Traditio, the publication of the Jesuit Fordham University in New York, produced a special issues dedicated to responding to Boswell's claims.

===Wider reception===
By July 1994, the book had gone through four printings and sold 31,000 copies, something far in excess of most works on medieval history.

General media reviewing the book in 1994–95 included The New Yorker, The Economist, People Weekly, The Spectator, the Los Angeles Times, The Boston Globe, the Chicago Tribune, The Times Literary Supplement, The Washington Post, The New Republic, the New Statesman & Society, The New York Times, and Newsweek.

In the International Gay and Lesbian Review, Elisabeth J. Davenport positively reviewed Boswell's book, remarking that it "appears to leave no imaginable ground upon which his accusers can challenge him." Noting that the book had been criticised before it had even been published by those opposed to its findings, she states her belief that while the case he presents is not infallible, the evidence "leans in his favour". Praising his use of footnotes, she considered it meticulously researched, and ultimately notes that it "adds both liveliness and dignity to the debate" regarding same-sex unions in pre-modern Europe, as such providing a "fitting memorial" for Boswell.

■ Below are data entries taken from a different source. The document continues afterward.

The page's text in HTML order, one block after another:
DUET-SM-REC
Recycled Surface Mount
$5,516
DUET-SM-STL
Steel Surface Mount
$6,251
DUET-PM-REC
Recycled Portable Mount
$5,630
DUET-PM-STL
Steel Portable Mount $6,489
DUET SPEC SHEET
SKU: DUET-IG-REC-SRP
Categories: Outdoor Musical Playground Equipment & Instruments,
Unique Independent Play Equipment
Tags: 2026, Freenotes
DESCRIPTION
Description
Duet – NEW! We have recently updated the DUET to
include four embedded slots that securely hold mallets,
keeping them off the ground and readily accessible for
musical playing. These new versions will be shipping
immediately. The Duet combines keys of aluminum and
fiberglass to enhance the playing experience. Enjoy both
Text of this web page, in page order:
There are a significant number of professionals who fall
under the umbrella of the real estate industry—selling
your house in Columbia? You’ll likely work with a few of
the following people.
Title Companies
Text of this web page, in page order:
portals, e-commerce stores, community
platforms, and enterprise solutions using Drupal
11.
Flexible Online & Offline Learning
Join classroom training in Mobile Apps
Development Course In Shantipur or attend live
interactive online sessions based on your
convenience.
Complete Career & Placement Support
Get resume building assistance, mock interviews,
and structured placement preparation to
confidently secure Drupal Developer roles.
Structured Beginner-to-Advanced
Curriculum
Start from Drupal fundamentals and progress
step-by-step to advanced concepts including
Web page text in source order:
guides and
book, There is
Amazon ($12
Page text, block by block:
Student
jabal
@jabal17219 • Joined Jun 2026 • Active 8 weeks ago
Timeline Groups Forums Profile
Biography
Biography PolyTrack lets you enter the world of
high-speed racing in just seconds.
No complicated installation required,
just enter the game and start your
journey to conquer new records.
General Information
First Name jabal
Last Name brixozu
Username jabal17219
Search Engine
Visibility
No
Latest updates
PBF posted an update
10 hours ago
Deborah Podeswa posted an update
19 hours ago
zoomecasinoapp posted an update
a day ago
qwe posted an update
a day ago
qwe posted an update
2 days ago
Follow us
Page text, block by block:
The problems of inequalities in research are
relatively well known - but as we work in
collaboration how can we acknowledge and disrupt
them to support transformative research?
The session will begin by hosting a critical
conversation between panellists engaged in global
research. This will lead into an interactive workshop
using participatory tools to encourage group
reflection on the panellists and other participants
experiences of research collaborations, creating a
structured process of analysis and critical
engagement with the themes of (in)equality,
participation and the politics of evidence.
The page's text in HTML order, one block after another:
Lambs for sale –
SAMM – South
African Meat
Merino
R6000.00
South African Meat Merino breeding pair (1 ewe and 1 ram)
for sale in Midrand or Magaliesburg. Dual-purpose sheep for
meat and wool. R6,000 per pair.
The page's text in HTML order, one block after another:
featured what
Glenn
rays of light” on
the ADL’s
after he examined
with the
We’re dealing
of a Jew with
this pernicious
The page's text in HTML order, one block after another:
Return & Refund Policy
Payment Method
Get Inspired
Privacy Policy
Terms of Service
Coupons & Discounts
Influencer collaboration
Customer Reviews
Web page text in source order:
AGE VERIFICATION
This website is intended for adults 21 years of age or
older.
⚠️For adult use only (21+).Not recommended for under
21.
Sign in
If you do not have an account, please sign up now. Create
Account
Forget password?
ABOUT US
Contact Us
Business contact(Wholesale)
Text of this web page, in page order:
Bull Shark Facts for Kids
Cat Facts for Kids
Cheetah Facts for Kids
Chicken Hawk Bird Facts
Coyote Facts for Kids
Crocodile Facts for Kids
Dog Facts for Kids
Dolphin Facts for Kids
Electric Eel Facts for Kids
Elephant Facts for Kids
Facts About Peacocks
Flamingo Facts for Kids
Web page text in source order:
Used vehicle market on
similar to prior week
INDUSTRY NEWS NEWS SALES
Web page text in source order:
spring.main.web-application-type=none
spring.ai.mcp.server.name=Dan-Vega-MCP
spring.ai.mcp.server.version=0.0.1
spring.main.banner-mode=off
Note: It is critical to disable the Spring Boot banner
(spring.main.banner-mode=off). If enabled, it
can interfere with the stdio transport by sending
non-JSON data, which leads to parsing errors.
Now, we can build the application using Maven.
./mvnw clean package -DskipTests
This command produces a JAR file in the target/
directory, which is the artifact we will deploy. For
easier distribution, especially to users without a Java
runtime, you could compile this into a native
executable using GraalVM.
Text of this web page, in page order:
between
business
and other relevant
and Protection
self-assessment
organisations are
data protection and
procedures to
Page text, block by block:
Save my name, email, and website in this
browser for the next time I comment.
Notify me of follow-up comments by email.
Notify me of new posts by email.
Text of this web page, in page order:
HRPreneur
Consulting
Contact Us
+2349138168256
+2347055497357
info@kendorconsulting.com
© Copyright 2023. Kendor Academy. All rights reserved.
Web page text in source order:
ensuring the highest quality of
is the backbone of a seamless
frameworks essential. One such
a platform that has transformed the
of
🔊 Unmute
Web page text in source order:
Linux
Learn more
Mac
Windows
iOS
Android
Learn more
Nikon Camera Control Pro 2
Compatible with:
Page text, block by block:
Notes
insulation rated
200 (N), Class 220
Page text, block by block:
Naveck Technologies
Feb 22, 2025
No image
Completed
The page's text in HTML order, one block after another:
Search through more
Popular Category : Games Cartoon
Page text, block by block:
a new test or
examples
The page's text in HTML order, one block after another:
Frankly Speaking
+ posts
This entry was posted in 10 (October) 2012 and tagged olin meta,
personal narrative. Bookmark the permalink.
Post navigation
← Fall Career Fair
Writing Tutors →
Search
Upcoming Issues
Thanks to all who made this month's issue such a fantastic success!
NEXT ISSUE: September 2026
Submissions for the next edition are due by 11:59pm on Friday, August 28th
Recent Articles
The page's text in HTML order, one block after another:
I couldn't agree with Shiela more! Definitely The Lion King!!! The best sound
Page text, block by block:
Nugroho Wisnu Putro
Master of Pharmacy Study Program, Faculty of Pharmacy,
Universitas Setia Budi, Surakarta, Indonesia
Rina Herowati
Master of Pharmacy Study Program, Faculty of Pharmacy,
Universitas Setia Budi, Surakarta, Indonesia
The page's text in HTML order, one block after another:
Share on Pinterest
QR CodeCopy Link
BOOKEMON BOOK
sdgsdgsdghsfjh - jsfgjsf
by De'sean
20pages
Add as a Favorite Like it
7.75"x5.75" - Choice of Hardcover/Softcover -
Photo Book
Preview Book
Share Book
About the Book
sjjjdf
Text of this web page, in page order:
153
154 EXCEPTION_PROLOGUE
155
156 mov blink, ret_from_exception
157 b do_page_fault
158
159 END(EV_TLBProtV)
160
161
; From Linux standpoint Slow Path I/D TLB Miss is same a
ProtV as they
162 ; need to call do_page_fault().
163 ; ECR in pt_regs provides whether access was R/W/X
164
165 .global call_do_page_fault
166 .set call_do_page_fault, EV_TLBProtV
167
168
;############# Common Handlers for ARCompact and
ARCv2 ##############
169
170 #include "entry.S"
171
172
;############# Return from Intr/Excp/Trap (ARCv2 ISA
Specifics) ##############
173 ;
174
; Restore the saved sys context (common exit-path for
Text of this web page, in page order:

The book was also widely reviewed within Christian media in the United States. Writing in The Christian Century magazine, the historical theologian Philip Lyndon Reynolds expressed "profound problems" with Boswell's positions, which he claims rest largely on "ambiguity and equivocation" and "conceptual slipperiness". He is particularly critical of Boswell's use of "same-sex unions" as a translation of terms like adelphopoiesis, believing that this was an "ill-chosen and dangerously slippery term" because it has been widely interpreted in the media as an innuendo for "gay marriage" and therefore lacks neutrality. He also rejects Boswell's argument that the same-sex ceremonies were found in Western Christianity as well as Eastern Christianity, stating that the "heterogeneous bits of evidence" assembled to argue for this position were insufficient. Reynolds wrote:
Buried in this very muddled book is an interesting and plausible thesis, which goes like this: On the one hand, premodern Christian culture knew nothing of gay marriage, had no concept of the homosexual person and condemned homosexual acts. On the other hand, institutionalized or otherwise socially recognized same-sex relationships, such as the brotherhoods studied here, provided scope for the expression of what we would now regard as homosexual inclinations – much more scope than was possible, for example, in the cultures of the late Middle Ages and the Reformation. They may even have occasionally provided cover for homosexual acts. (If this is what Boswell had been judged to be saying, however, the book would not have captured the media's attention.)

==Subsequent scholarship==
In 2003, The Friend by the scholar Alan Bray was published. Continuing Boswell's line of research, it served as a defense of his thesis, confirming that, "[f]or a very long period, formal amatory unions, conjugal, elective and indissoluble, between two members of the same sex were made in Europe, publicly recognised and consecrated in churches through Christian ritual."